═══ THE RECORDS
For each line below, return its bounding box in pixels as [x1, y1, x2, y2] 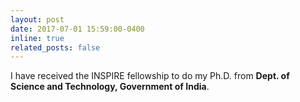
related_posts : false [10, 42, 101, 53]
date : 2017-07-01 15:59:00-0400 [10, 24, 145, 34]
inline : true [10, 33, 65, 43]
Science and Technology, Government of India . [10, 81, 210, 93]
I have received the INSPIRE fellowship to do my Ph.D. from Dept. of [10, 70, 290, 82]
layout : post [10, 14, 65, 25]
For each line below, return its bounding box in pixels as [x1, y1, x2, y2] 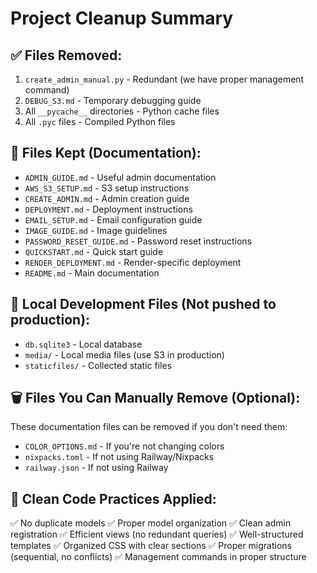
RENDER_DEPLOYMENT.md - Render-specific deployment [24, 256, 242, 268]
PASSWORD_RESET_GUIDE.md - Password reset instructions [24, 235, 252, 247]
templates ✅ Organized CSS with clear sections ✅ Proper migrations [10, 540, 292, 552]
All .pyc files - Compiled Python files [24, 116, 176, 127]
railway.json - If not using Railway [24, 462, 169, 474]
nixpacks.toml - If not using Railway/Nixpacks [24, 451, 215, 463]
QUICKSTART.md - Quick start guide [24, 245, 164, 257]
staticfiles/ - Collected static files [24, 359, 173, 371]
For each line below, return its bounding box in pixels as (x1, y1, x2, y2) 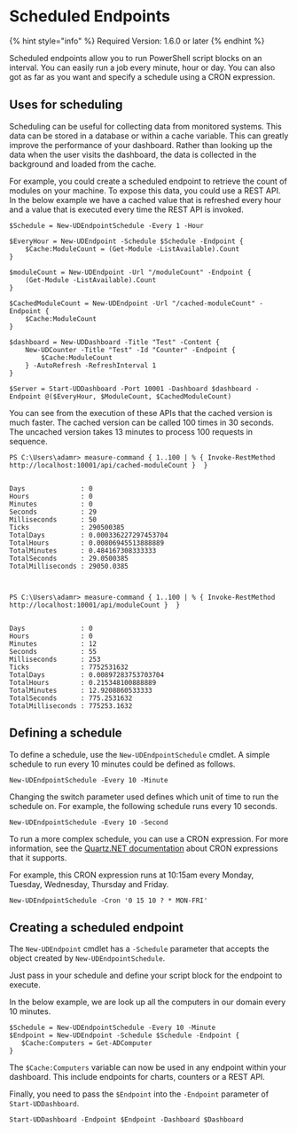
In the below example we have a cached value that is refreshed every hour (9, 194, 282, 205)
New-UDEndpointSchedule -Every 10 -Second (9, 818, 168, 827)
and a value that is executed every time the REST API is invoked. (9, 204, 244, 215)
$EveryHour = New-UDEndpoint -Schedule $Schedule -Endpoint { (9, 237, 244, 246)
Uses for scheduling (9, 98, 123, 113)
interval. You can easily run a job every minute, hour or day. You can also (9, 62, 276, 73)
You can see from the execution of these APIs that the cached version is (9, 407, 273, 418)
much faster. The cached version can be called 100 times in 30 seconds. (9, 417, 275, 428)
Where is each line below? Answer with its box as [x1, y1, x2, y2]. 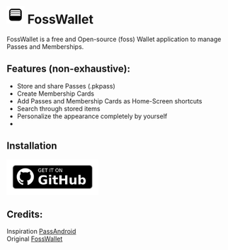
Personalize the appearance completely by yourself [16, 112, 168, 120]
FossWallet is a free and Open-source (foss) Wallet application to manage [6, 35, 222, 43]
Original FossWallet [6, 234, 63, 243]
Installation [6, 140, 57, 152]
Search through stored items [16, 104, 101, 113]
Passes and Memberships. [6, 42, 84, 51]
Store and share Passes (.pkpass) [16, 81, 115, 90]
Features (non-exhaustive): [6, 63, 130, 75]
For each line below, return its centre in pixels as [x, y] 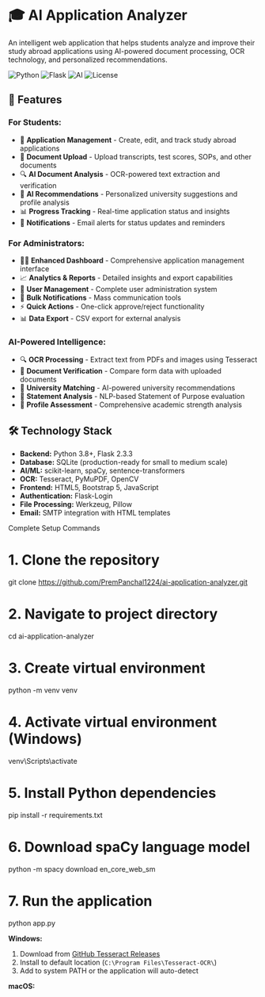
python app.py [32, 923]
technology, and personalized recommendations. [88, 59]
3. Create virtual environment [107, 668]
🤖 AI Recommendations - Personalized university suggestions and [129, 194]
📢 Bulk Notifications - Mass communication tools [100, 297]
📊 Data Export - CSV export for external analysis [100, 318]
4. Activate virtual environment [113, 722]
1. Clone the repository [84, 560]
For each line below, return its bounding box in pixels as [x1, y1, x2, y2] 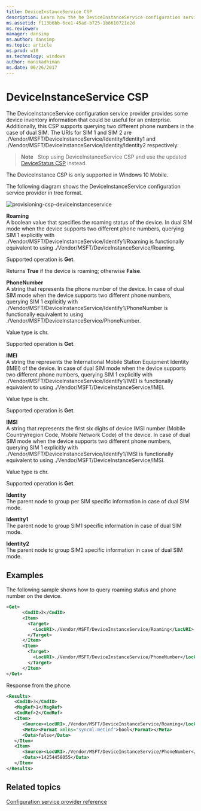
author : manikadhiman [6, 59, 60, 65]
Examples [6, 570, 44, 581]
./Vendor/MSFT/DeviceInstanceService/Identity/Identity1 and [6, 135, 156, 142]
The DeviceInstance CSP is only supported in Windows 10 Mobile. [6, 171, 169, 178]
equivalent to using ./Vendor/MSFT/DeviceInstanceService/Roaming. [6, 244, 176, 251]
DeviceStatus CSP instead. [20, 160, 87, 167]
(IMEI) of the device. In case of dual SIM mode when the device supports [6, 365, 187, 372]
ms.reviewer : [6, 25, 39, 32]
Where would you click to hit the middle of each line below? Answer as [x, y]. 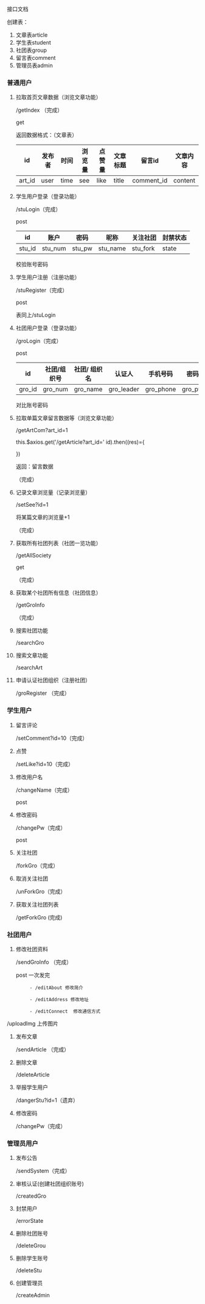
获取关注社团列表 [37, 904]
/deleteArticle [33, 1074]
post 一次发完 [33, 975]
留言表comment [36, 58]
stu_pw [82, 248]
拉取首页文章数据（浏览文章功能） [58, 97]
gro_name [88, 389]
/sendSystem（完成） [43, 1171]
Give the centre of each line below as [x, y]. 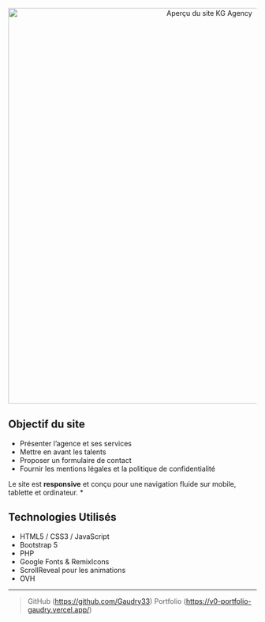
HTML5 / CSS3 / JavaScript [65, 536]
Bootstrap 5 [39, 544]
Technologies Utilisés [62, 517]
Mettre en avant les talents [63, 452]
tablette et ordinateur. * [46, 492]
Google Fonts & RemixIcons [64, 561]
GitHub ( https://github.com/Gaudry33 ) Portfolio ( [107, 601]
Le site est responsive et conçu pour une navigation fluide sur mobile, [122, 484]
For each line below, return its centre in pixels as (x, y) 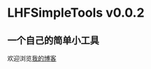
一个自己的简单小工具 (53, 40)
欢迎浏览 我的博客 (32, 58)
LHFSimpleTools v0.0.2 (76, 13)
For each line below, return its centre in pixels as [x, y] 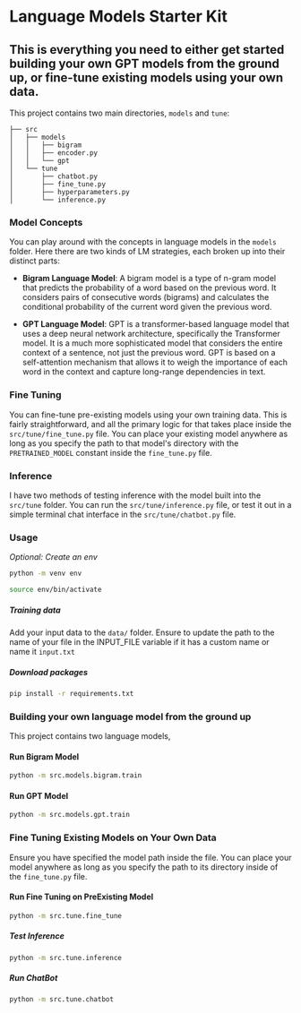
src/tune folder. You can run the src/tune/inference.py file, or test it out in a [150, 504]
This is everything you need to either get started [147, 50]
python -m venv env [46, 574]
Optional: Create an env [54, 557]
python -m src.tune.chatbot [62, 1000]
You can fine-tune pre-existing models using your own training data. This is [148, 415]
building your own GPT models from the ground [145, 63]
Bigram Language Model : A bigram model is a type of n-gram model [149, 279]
══════
** TRY IT **
Wherever a picture appears in the data, please drop it and retype the rest exactly.

** RESPONSE TO THE EXERCISE **
For each line below, return its bounding box in pixels as [x1, y1, x2, y2] 
related_posts : false [10, 42, 101, 53]
date : 2017-07-01 15:59:00-0400 [10, 24, 145, 34]
inline : true [10, 33, 65, 43]
Science and Technology, Government of India . [10, 81, 210, 93]
I have received the INSPIRE fellowship to do my Ph.D. from Dept. of [10, 70, 290, 82]
layout : post [10, 14, 65, 25]
For each line below, return its bounding box in pixels as [x1, y1, x2, y2] 
RENDER_DEPLOYMENT.md - Render-specific deployment [24, 256, 242, 268]
PASSWORD_RESET_GUIDE.md - Password reset instructions [24, 235, 252, 247]
templates ✅ Organized CSS with clear sections ✅ Proper migrations [10, 540, 292, 552]
All .pyc files - Compiled Python files [24, 116, 176, 127]
railway.json - If not using Railway [24, 462, 169, 474]
nixpacks.toml - If not using Railway/Nixpacks [24, 451, 215, 463]
QUICKSTART.md - Quick start guide [24, 245, 164, 257]
staticfiles/ - Collected static files [24, 359, 173, 371]
For each line below, return its bounding box in pixels as (x1, y1, x2, y2) 
In the below example we have a cached value that is refreshed every hour (9, 194, 282, 205)
New-UDEndpointSchedule -Every 10 -Second (9, 818, 168, 827)
and a value that is executed every time the REST API is invoked. (9, 204, 244, 215)
$EveryHour = New-UDEndpoint -Schedule $Schedule -Endpoint { (9, 237, 244, 246)
Uses for scheduling (9, 98, 123, 113)
interval. You can easily run a job every minute, hour or day. You can also (9, 62, 276, 73)
You can see from the execution of these APIs that the cached version is (9, 407, 273, 418)
much faster. The cached version can be called 100 times in 30 seconds. (9, 417, 275, 428)
Where is each line below? Answer with its box as [x1, y1, x2, y2]. 
Personalize the appearance completely by yourself [16, 112, 168, 120]
FossWallet is a free and Open-source (foss) Wallet application to manage [6, 35, 222, 43]
Original FossWallet [6, 234, 63, 243]
Installation [6, 140, 57, 152]
Search through stored items [16, 104, 101, 113]
Passes and Memberships. [6, 42, 84, 51]
Store and share Passes (.pkpass) [16, 81, 115, 90]
Features (non-exhaustive): [6, 63, 130, 75]
For each line below, return its centre in pixels as [x, y] 
python app.py [32, 923]
technology, and personalized recommendations. [88, 59]
3. Create virtual environment [107, 668]
🤖 AI Recommendations - Personalized university suggestions and [129, 194]
📢 Bulk Notifications - Mass communication tools [100, 297]
📊 Data Export - CSV export for external analysis [100, 318]
4. Activate virtual environment [113, 722]
1. Clone the repository [84, 560]
For each line below, return its bounding box in pixels as [x1, y1, x2, y2] 
author : manikadhiman [6, 59, 60, 65]
Examples [6, 570, 44, 581]
./Vendor/MSFT/DeviceInstanceService/Identity/Identity1 and [6, 135, 156, 142]
The DeviceInstance CSP is only supported in Windows 10 Mobile. [6, 171, 169, 178]
equivalent to using ./Vendor/MSFT/DeviceInstanceService/Roaming. [6, 244, 176, 251]
DeviceStatus CSP instead. [20, 160, 87, 167]
(IMEI) of the device. In case of dual SIM mode when the device supports [6, 365, 187, 372]
ms.reviewer : [6, 25, 39, 32]
Where would you click to hit the middle of each line below? Answer as [x, y]. 
获取关注社团列表 [37, 904]
/deleteArticle [33, 1074]
post 一次发完 [33, 975]
留言表comment [36, 58]
stu_pw [82, 248]
拉取首页文章数据（浏览文章功能） [58, 97]
gro_name [88, 389]
/sendSystem（完成） [43, 1171]
Give the centre of each line below as [x, y]. 
HTML5 / CSS3 / JavaScript [65, 536]
Bootstrap 5 [39, 544]
Technologies Utilisés [62, 517]
Mettre en avant les talents [63, 452]
tablette et ordinateur. * [46, 492]
Google Fonts & RemixIcons [64, 561]
GitHub ( https://github.com/Gaudry33 ) Portfolio ( [107, 601]
Le site est responsive et conçu pour une navigation fluide sur mobile, [122, 484]
For each line below, return its centre in pixels as (x, y) 
一个自己的简单小工具 (53, 40)
欢迎浏览 我的博客 (32, 58)
LHFSimpleTools v0.0.2 (76, 13)
For each line below, return its centre in pixels as [x, y] 
src/tune folder. You can run the src/tune/inference.py file, or test it out in a [150, 504]
This is everything you need to either get started [147, 50]
python -m venv env [46, 574]
Optional: Create an env [54, 557]
python -m src.tune.chatbot [62, 1000]
You can fine-tune pre-existing models using your own training data. This is [148, 415]
building your own GPT models from the ground [145, 63]
Bigram Language Model : A bigram model is a type of n-gram model [149, 279]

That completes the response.